◆ **TASK OBJECTIVE**: Begin at the line that has "and differentiate the", stop after the line that has "y1, x2, y2).", and print exactly those lines from the records below, without any pictures.
____ RECORDS
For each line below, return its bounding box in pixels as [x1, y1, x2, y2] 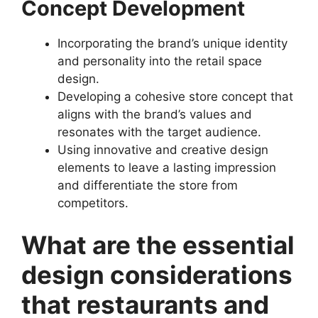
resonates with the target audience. [57, 124, 261, 139]
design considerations [21, 260, 292, 290]
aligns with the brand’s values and [57, 106, 252, 121]
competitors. [57, 195, 128, 210]
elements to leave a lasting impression [57, 160, 276, 175]
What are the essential [21, 230, 295, 260]
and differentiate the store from [57, 177, 238, 192]
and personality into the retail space [57, 53, 262, 68]
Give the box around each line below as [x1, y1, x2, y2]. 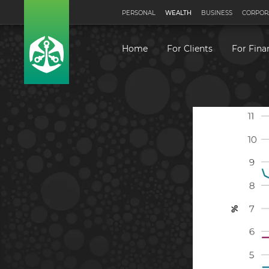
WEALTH [165, 9, 192, 17]
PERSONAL [122, 9, 156, 17]
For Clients [167, 43, 213, 55]
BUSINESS [201, 9, 232, 17]
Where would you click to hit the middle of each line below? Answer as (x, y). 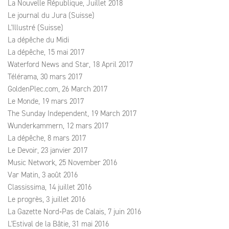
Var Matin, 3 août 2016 (43, 175)
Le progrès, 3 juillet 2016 (47, 199)
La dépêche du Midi (38, 40)
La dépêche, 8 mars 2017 (47, 138)
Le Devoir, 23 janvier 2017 (48, 150)
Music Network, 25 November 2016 (62, 163)
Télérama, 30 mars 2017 (45, 77)
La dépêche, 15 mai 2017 (46, 52)
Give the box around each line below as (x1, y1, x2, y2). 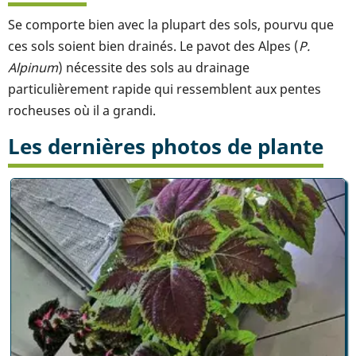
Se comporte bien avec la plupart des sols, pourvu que (8, 15, 334, 33)
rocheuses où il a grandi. (8, 101, 156, 119)
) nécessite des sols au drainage (58, 58, 250, 76)
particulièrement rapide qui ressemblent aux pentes (8, 79, 321, 98)
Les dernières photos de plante (8, 132, 323, 161)
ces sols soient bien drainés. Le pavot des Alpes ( (8, 37, 299, 55)
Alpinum (8, 58, 58, 76)
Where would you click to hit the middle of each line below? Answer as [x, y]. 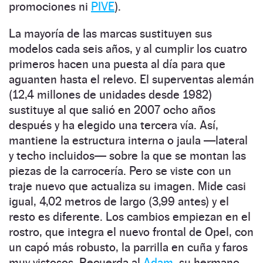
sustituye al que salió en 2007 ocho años [112, 109]
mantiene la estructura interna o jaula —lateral [128, 140]
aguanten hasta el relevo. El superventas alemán [131, 79]
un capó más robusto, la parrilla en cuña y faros [128, 247]
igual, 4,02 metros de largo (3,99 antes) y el [119, 201]
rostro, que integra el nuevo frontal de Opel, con [131, 232]
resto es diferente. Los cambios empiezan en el [130, 216]
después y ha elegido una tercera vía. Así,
________
◆ **RESULT**:
and differentiate the store from [57, 177, 238, 192]
and personality into the retail space [57, 53, 262, 68]
Give the box around each line below as [x1, y1, x2, y2]. 
WEALTH [165, 9, 192, 17]
PERSONAL [122, 9, 156, 17]
For Clients [167, 43, 213, 55]
BUSINESS [201, 9, 232, 17]
Where would you click to hit the middle of each line below? Answer as (x, y). 
Var Matin, 3 août 2016 (43, 175)
Le progrès, 3 juillet 2016 (47, 199)
La dépêche du Midi (38, 40)
La dépêche, 8 mars 2017 (47, 138)
Le Devoir, 23 janvier 2017 (48, 150)
Music Network, 25 November 2016 (62, 163)
Télérama, 30 mars 2017 (45, 77)
La dépêche, 15 mai 2017 (46, 52)
Give the box around each line below as (x1, y1, x2, y2). 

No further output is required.